■ **Assigned task**
Write out every entry exactly; the pictures do not belong in the copy.

■ **Data for analysis**
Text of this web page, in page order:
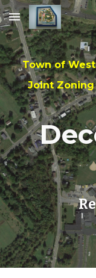
Skip to main content
Town of
Joint Zoning
Dec
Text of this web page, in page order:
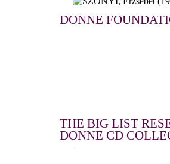
ABOUT
DONNE
THE BIG LIST
DONNE CD
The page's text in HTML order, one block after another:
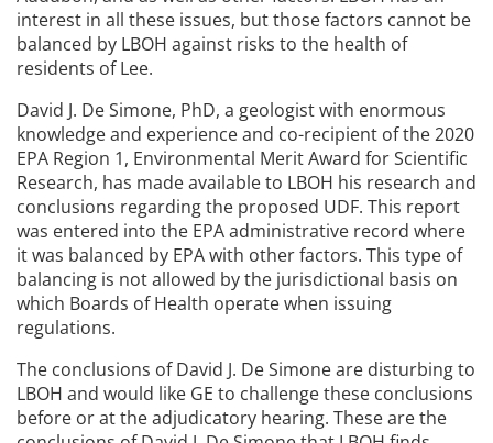
interest in all these issues, but those factors cannot be
balanced by LBOH against risks to the health of
residents of Lee.
David J. De Simone, PhD, a geologist with enormous
knowledge and experience and co-recipient of the 2020
EPA Region 1, Environmental Merit Award for Scientific
Research, has made available to LBOH his research and
conclusions regarding the proposed UDF. This report
was entered into the EPA administrative record where
it was balanced by EPA with other factors. This type of
balancing is not allowed by the jurisdictional basis on
which Boards of Health operate when issuing
regulations.
The conclusions of David J. De Simone are disturbing to
LBOH and would like GE to challenge these conclusions
before or at the adjudicatory hearing. These are the
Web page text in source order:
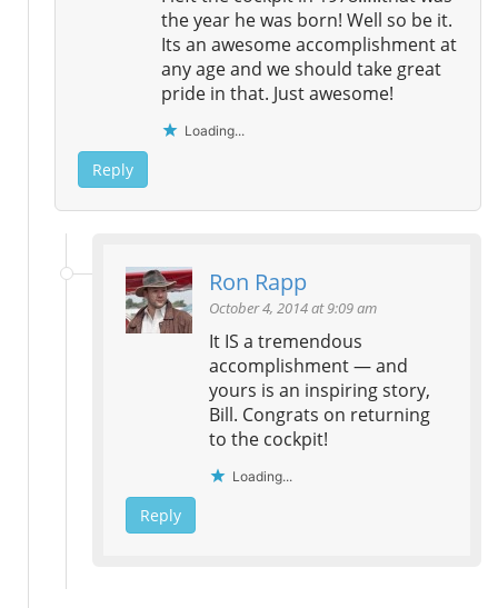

■ **Solution below**
Text of this web page, in page order:
Skip to main content
Town of
Joint Zoning
Dec
Text of this web page, in page order:
ABOUT
DONNE
THE BIG LIST
DONNE CD
The page's text in HTML order, one block after another:
interest in all these issues, but those factors cannot be
balanced by LBOH against risks to the health of
residents of Lee.
David J. De Simone, PhD, a geologist with enormous
knowledge and experience and co-recipient of the 2020
EPA Region 1, Environmental Merit Award for Scientific
Research, has made available to LBOH his research and
conclusions regarding the proposed UDF. This report
was entered into the EPA administrative record where
it was balanced by EPA with other factors. This type of
balancing is not allowed by the jurisdictional basis on
which Boards of Health operate when issuing
regulations.
The conclusions of David J. De Simone are disturbing to
LBOH and would like GE to challenge these conclusions
before or at the adjudicatory hearing. These are the
Web page text in source order:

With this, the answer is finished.